Top of Records provided

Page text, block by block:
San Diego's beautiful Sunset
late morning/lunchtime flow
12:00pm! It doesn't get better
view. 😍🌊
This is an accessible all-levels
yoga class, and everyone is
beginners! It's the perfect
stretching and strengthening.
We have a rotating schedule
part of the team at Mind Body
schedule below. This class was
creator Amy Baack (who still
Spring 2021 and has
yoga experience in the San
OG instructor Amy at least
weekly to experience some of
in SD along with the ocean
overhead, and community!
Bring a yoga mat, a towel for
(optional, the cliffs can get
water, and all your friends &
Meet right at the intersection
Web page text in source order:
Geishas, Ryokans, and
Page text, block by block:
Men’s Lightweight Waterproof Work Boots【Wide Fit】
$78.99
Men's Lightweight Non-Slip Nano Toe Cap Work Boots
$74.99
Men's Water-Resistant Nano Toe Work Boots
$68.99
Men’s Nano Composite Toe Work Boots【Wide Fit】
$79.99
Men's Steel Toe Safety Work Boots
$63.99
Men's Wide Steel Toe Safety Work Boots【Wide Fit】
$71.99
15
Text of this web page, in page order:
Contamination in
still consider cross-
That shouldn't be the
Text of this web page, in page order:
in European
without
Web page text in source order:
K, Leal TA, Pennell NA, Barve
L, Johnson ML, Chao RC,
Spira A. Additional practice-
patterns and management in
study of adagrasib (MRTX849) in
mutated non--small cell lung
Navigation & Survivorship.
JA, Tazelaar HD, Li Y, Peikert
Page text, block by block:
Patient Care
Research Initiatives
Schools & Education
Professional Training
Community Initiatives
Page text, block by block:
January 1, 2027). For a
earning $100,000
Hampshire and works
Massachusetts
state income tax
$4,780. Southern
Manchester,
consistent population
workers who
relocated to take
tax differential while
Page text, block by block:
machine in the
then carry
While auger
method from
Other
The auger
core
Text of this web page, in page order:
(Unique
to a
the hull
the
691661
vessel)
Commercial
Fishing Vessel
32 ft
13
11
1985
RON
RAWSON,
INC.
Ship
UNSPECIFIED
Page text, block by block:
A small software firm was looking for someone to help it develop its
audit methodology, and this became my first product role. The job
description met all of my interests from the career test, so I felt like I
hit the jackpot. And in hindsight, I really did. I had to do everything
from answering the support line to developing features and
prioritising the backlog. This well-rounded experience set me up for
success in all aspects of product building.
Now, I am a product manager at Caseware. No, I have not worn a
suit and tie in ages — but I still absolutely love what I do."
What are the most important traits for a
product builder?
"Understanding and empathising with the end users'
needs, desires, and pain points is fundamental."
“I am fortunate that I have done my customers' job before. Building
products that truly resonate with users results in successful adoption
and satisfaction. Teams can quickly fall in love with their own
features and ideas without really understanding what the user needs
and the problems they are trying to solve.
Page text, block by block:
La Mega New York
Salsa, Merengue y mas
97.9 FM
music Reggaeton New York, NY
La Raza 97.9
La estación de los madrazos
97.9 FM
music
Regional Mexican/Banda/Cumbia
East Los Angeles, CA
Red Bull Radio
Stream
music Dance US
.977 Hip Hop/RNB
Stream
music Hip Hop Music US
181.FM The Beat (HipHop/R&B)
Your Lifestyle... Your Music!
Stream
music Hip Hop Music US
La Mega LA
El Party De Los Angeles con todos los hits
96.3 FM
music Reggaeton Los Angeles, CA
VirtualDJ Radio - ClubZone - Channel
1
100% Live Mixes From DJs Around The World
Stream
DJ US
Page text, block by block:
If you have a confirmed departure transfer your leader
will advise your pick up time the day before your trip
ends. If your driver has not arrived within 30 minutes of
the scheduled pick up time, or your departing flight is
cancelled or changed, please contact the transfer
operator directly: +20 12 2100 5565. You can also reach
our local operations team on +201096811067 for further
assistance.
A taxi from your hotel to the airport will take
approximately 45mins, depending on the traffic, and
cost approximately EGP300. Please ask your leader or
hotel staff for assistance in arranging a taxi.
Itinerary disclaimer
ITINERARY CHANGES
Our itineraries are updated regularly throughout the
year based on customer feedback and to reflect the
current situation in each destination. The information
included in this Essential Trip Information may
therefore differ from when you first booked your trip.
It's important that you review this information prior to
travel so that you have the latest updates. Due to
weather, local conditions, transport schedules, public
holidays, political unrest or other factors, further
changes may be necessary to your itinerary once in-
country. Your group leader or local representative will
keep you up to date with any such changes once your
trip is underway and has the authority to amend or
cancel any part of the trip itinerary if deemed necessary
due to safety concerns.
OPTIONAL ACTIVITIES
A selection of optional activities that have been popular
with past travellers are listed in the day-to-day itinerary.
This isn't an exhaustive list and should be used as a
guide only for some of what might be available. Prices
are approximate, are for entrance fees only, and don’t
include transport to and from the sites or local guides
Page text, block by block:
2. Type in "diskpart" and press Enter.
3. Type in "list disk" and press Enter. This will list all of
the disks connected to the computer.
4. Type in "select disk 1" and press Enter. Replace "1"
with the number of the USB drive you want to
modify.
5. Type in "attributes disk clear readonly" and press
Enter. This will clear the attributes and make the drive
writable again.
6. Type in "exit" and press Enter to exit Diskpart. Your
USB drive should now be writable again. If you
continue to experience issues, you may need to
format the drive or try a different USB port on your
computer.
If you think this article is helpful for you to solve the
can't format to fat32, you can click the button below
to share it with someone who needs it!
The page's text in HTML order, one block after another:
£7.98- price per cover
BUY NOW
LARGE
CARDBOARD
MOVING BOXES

Bottom of Records provided

- [Exercise instructions]:
Which of the lines above contain "taxi"? Return them all.

- [Response area]:
A taxi from your hotel to the airport will take
hotel staff for assistance in arranging a taxi.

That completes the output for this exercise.